Source data
== Segment start ==

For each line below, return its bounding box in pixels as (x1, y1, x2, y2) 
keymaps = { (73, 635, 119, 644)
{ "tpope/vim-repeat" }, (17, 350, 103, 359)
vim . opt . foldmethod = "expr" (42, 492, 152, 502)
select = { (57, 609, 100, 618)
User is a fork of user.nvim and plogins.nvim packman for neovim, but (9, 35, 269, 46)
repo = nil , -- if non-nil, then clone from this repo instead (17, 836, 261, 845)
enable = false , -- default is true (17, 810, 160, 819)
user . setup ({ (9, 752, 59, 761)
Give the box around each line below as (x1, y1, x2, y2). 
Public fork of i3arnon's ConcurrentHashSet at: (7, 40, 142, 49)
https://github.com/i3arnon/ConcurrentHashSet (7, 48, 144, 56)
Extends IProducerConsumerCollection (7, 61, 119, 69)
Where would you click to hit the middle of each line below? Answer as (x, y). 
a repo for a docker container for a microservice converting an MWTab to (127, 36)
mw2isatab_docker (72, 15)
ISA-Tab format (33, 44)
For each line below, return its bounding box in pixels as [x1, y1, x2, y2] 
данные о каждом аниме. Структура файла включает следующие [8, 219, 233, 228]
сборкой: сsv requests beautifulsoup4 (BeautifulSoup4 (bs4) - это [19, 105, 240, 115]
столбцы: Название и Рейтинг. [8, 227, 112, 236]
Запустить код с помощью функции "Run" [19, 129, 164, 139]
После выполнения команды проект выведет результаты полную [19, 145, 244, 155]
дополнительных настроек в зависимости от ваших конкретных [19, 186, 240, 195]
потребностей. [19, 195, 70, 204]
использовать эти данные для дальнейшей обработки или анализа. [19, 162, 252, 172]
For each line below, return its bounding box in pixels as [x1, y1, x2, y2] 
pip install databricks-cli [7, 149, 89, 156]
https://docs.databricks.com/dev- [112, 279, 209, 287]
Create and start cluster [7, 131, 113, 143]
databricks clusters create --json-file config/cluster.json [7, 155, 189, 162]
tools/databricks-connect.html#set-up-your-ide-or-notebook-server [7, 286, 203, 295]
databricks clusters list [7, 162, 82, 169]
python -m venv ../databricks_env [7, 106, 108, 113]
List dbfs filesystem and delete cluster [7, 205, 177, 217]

== Segment end ==

WORK ITEM
Exactly as given, restate all the lines above.

EXERCISE RESULT
For each line below, return its bounding box in pixels as (x1, y1, x2, y2) 
keymaps = { (73, 635, 119, 644)
{ "tpope/vim-repeat" }, (17, 350, 103, 359)
vim . opt . foldmethod = "expr" (42, 492, 152, 502)
select = { (57, 609, 100, 618)
User is a fork of user.nvim and plogins.nvim packman for neovim, but (9, 35, 269, 46)
repo = nil , -- if non-nil, then clone from this repo instead (17, 836, 261, 845)
enable = false , -- default is true (17, 810, 160, 819)
user . setup ({ (9, 752, 59, 761)
Give the box around each line below as (x1, y1, x2, y2). 
Public fork of i3arnon's ConcurrentHashSet at: (7, 40, 142, 49)
https://github.com/i3arnon/ConcurrentHashSet (7, 48, 144, 56)
Extends IProducerConsumerCollection (7, 61, 119, 69)
Where would you click to hit the middle of each line below? Answer as (x, y). 
a repo for a docker container for a microservice converting an MWTab to (127, 36)
mw2isatab_docker (72, 15)
ISA-Tab format (33, 44)
For each line below, return its bounding box in pixels as [x1, y1, x2, y2] 
данные о каждом аниме. Структура файла включает следующие [8, 219, 233, 228]
сборкой: сsv requests beautifulsoup4 (BeautifulSoup4 (bs4) - это [19, 105, 240, 115]
столбцы: Название и Рейтинг. [8, 227, 112, 236]
Запустить код с помощью функции "Run" [19, 129, 164, 139]
После выполнения команды проект выведет результаты полную [19, 145, 244, 155]
дополнительных настроек в зависимости от ваших конкретных [19, 186, 240, 195]
потребностей. [19, 195, 70, 204]
использовать эти данные для дальнейшей обработки или анализа. [19, 162, 252, 172]
For each line below, return its bounding box in pixels as [x1, y1, x2, y2] 
pip install databricks-cli [7, 149, 89, 156]
https://docs.databricks.com/dev- [112, 279, 209, 287]
Create and start cluster [7, 131, 113, 143]
databricks clusters create --json-file config/cluster.json [7, 155, 189, 162]
tools/databricks-connect.html#set-up-your-ide-or-notebook-server [7, 286, 203, 295]
databricks clusters list [7, 162, 82, 169]
python -m venv ../databricks_env [7, 106, 108, 113]
List dbfs filesystem and delete cluster [7, 205, 177, 217]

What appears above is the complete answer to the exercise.